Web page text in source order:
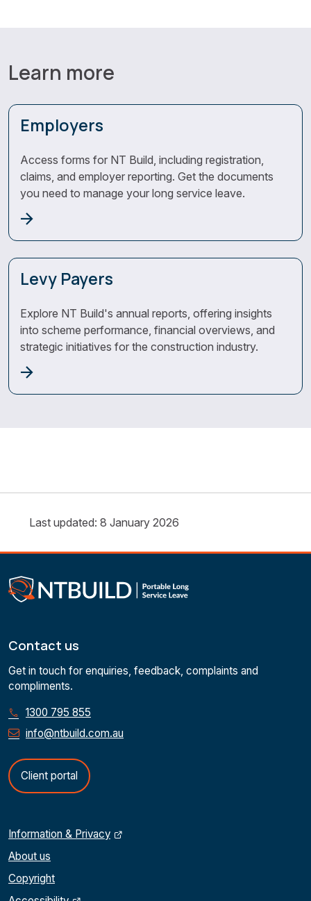
Learn more
Employers
Access forms for NT Build, including registration,
claims, and employer reporting. Get the documents
you need to manage your long service leave.
Levy Payers
Explore NT Build's annual reports, offering insights
into scheme performance, financial overviews, and
strategic initiatives for the construction industry.
Last updated: 8 January 2026
Contact us
Get in touch for enquiries, feedback, complaints and
compliments.
1300 795 855
info@ntbuild.com.au
Client portal
Information & Privacy
About us
Copyright
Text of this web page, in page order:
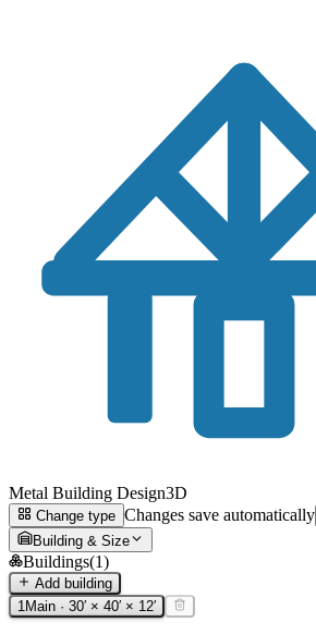
Metal Building Design3D
Change type Changes save automatically
Building & Size
Buildings(1)
Add building
1Main · 30′ × 40′ × 12′
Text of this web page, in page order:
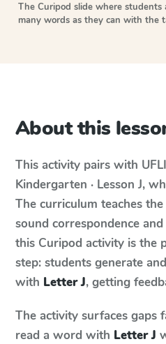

---+---

Pictures are to be left out; the records above must be repeated word for word.

ANSWER TO THIS PROBLEM -
Web page text in source order:
Learn more
Employers
Access forms for NT Build, including registration,
claims, and employer reporting. Get the documents
you need to manage your long service leave.
Levy Payers
Explore NT Build's annual reports, offering insights
into scheme performance, financial overviews, and
strategic initiatives for the construction industry.
Last updated: 8 January 2026
Contact us
Get in touch for enquiries, feedback, complaints and
compliments.
1300 795 855
info@ntbuild.com.au
Client portal
Information & Privacy
About us
Copyright
Text of this web page, in page order:
Metal Building Design3D
Change type Changes save automatically
Building & Size
Buildings(1)
Add building
1Main · 30′ × 40′ × 12′
Text of this web page, in page order:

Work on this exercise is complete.